PROBLEM TO SOLVE: Set down each line of the records once more, precisely, and omit the pictures.

★ ★ ★ ★

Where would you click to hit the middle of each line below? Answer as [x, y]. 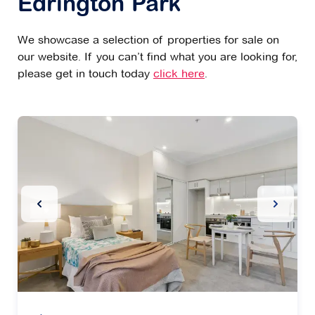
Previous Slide [74, 204]
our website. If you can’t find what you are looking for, [157, 57]
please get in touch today [85, 74]
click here [179, 74]
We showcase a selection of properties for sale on [148, 40]
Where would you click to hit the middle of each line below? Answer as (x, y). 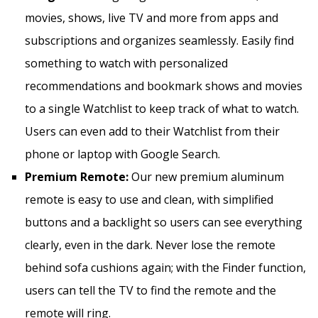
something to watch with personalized (126, 63)
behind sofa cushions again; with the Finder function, (165, 267)
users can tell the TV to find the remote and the (150, 290)
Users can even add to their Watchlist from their (152, 131)
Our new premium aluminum (208, 176)
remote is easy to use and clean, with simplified (149, 199)
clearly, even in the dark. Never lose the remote (150, 245)
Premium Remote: (78, 176)
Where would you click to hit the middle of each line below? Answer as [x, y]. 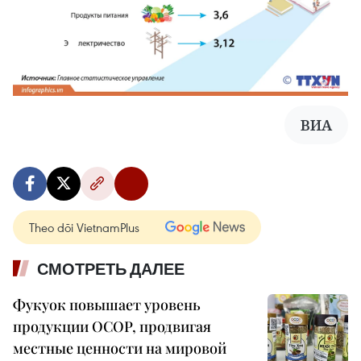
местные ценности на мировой [120, 348]
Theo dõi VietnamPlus [84, 227]
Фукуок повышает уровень [107, 304]
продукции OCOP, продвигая [112, 326]
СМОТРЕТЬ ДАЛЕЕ [111, 269]
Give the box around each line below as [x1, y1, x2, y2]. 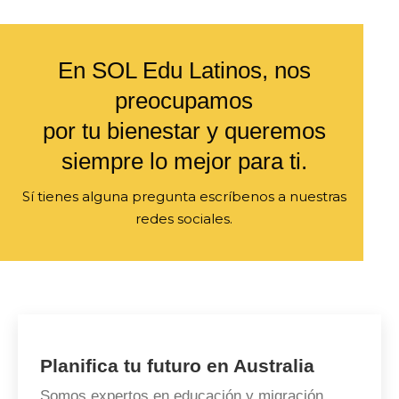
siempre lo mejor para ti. [61, 147, 307, 175]
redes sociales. [135, 209, 232, 227]
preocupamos [115, 86, 253, 114]
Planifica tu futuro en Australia [40, 354, 314, 377]
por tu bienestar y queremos [42, 117, 326, 144]
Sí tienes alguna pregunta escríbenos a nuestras [21, 187, 346, 205]
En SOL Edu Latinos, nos [57, 56, 311, 84]
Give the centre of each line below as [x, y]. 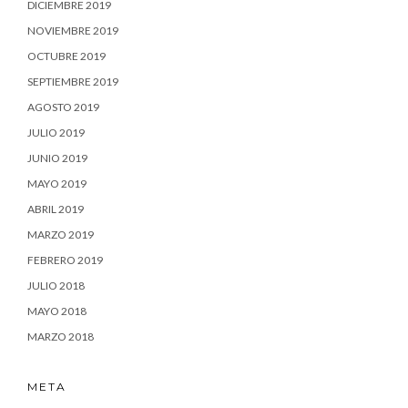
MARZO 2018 [61, 337]
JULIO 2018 [56, 286]
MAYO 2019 [57, 184]
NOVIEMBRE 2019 [73, 31]
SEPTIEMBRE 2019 [73, 82]
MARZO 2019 [61, 235]
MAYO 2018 [57, 311]
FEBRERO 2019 [65, 260]
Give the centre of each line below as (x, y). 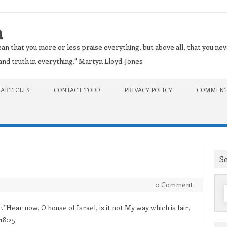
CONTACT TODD (77, 90)
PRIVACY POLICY (148, 90)
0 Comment (174, 185)
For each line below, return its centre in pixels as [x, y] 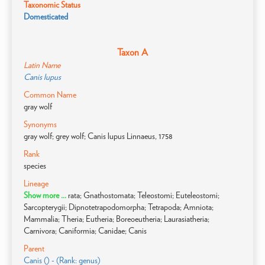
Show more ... [46, 195]
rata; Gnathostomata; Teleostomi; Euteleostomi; [144, 195]
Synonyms [40, 124]
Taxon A [132, 52]
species [35, 166]
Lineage [36, 183]
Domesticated [46, 17]
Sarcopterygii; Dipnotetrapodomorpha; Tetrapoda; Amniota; [119, 207]

★ ★ ★ ★

EXERCISE RESULT:
Where would you click to hit the middle of each line below? Answer as [x, y]. 
Previous Slide [74, 204]
our website. If you can’t find what you are looking for, [157, 57]
please get in touch today [85, 74]
click here [179, 74]
We showcase a selection of properties for sale on [148, 40]
Where would you click to hit the middle of each line below? Answer as (x, y). 
something to watch with personalized (126, 63)
behind sofa cushions again; with the Finder function, (165, 267)
users can tell the TV to find the remote and the (150, 290)
Users can even add to their Watchlist from their (152, 131)
Our new premium aluminum (208, 176)
remote is easy to use and clean, with simplified (149, 199)
clearly, even in the dark. Never lose the remote (150, 245)
Premium Remote: (78, 176)
Where would you click to hit the middle of each line below? Answer as [x, y]. 
местные ценности на мировой [120, 348]
Theo dõi VietnamPlus [84, 227]
Фукуок повышает уровень [107, 304]
продукции OCOP, продвигая [112, 326]
СМОТРЕТЬ ДАЛЕЕ [111, 269]
Give the box around each line below as [x1, y1, x2, y2]. 
siempre lo mejor para ti. [61, 147, 307, 175]
redes sociales. [135, 209, 232, 227]
preocupamos [115, 86, 253, 114]
Planifica tu futuro en Australia [40, 354, 314, 377]
por tu bienestar y queremos [42, 117, 326, 144]
Sí tienes alguna pregunta escríbenos a nuestras [21, 187, 346, 205]
En SOL Edu Latinos, nos [57, 56, 311, 84]
Give the centre of each line below as [x, y]. 
MARZO 2018 [61, 337]
JULIO 2018 [56, 286]
MAYO 2019 [57, 184]
NOVIEMBRE 2019 [73, 31]
SEPTIEMBRE 2019 [73, 82]
MARZO 2019 [61, 235]
MAYO 2018 [57, 311]
FEBRERO 2019 [65, 260]
Give the centre of each line below as (x, y). 
CONTACT TODD (77, 90)
PRIVACY POLICY (148, 90)
0 Comment (174, 185)
For each line below, return its centre in pixels as [x, y] 
Show more ... [46, 195]
rata; Gnathostomata; Teleostomi; Euteleostomi; [144, 195]
Synonyms [40, 124]
Taxon A [132, 52]
species [35, 166]
Lineage [36, 183]
Domesticated [46, 17]
Sarcopterygii; Dipnotetrapodomorpha; Tetrapoda; Amniota; [119, 207]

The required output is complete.